Publié le 16 Jan 2015 - 15:26
SOUVENIRS DE CAN - ROGER MENDY…..RACONTE SENEGAL 1992

‘’J’avais l’impression qu’on avait déshonoré le football sénégalais’’

 

Comme son idole l’allemand Franz Beckenbauer,  Roger en vrai ‘’Kaiser’’ de la défense des Lions pendant plus d’une décennie (1977-1993) aura marqué de son empreinte le poste de Libero. Après 16 ans de carrière (1979-1995), en Europe et en Arabie Saoudite, ce quinquagénaire dont le talent luit au bout de ses crampons revient sans détour sur la Can 1992 et l’élimination en quarts de finale contre le Cameroun. Cette compétition  qui devait être la ‘’der’’ de la génération dorée de 1986, pris fin à la 89ème minute sous un coup du poignard  prénommé ‘’Ebongué’’. Ainsi, pour l’ancien de la Jeanne d’Arc, cette édition sera marquée à jamais sous le sceau du déshonneur de ne pas avoir pu répondre aux espoirs de toute une nation qui espérait la coupe.

 

Par Mamadou Makhfouse Ngom

‘’Sur le plan humain, je dois avouer que cette Can était très sympathique. Je retrouvais les copains pour vivre une nouvelle aventure qui de surcroît se déroulait chez nous. Mais, sur le plan sportif, je n’en retiens pas grand-chose, seulement l’immense déception qui m’a habité pendant un long moment. La preuve, j’ai attendu 18 ans avant de remettre les pieds au Sénégal. Encore qu’aujourd’hui, j’éprouve de l’amertume et des  regrets au souvenir de cette campagne de 1992 parce que nous n’avions même pas atteint les demi-finales. Sincèrement, j’avais l’impression qu’on avait déshonoré le football sénégalais, en ratant notre tournoi. En outre, on n’a pas su répondre aux attentes du peuple qui voulait qu’on remporte la première coupe d’Afrique de son  histoire.

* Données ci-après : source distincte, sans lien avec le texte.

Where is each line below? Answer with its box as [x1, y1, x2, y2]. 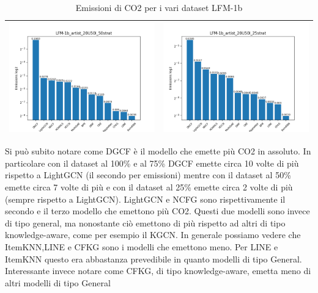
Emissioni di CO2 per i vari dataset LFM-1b [75, 1, 243, 13]
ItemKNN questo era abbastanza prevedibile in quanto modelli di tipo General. [5, 252, 302, 265]
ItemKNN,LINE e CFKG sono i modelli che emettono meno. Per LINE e [5, 240, 278, 253]
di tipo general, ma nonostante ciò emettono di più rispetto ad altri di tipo [5, 216, 286, 229]
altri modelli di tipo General [5, 276, 111, 289]
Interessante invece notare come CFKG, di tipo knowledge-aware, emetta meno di [5, 264, 311, 277]
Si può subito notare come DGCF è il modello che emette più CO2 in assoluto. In [5, 145, 311, 157]
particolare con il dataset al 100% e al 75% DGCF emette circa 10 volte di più [5, 156, 299, 169]
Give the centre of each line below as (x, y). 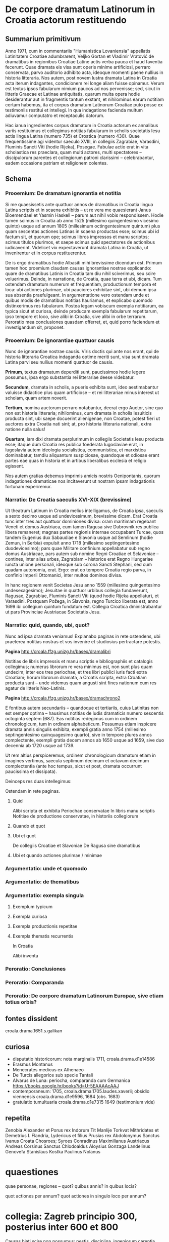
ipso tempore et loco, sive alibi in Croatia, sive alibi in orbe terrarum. (76, 316)
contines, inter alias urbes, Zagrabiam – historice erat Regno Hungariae (79, 559)
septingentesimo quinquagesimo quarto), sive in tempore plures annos (79, 734)
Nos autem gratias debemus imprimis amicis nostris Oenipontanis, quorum (83, 476)
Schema (18, 179)
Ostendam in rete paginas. (33, 791)
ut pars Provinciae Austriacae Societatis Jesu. (53, 612)
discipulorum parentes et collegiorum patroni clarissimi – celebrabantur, (80, 158)
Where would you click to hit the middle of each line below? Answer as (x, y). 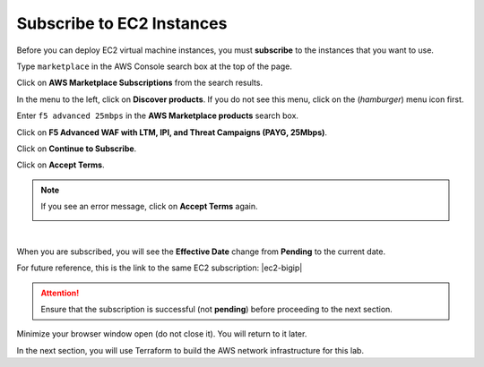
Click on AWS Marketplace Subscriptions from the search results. (140, 83)
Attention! (60, 293)
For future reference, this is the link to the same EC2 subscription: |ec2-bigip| (160, 268)
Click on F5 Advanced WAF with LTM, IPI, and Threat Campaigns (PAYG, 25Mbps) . (172, 132)
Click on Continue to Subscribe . (77, 149)
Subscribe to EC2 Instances (122, 23)
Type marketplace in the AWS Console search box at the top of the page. (155, 66)
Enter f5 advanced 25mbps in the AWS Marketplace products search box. (158, 115)

 ‘’Cet immense espoir de triomphe, d’une certaine manière, a nui à l’équipe’’

L’objectif fixé au  début du tournoi était  de remporter la coupe chez nous. Et le peuple qui nous a suivis, depuis notre exploit en 1986, espérait nous voir consacrer dans cette 18ème coupe d’Afrique. Les gens voulaient tellement que notre génération ramène la coupe. Je pense que cet immense espoir de triomphe, d’une certaine manière, a nui à l’équipe qui n’a pu la digérer.

 ‘’La réussite d’une sélection passe par le succès d’un savant dosage entre vieux grognards et jeunes loups’’

A première vue, tous les voyants étaient au vert. L’encadrement et l’équipe étaient arrivés à maturité. Le groupe était composé de vétérans de Caire 86  (Cheikh Seck, Omar Guèye Sène, Jules François Bocandé…) et on jouait à domicile, en plus de nos expériences acquises dans les clubs européens. À mon avis, on s’est trop appuyés sur notre génération qui certes avait de l’expérience, mais beaucoup avaient aussi dépassé la trentaine.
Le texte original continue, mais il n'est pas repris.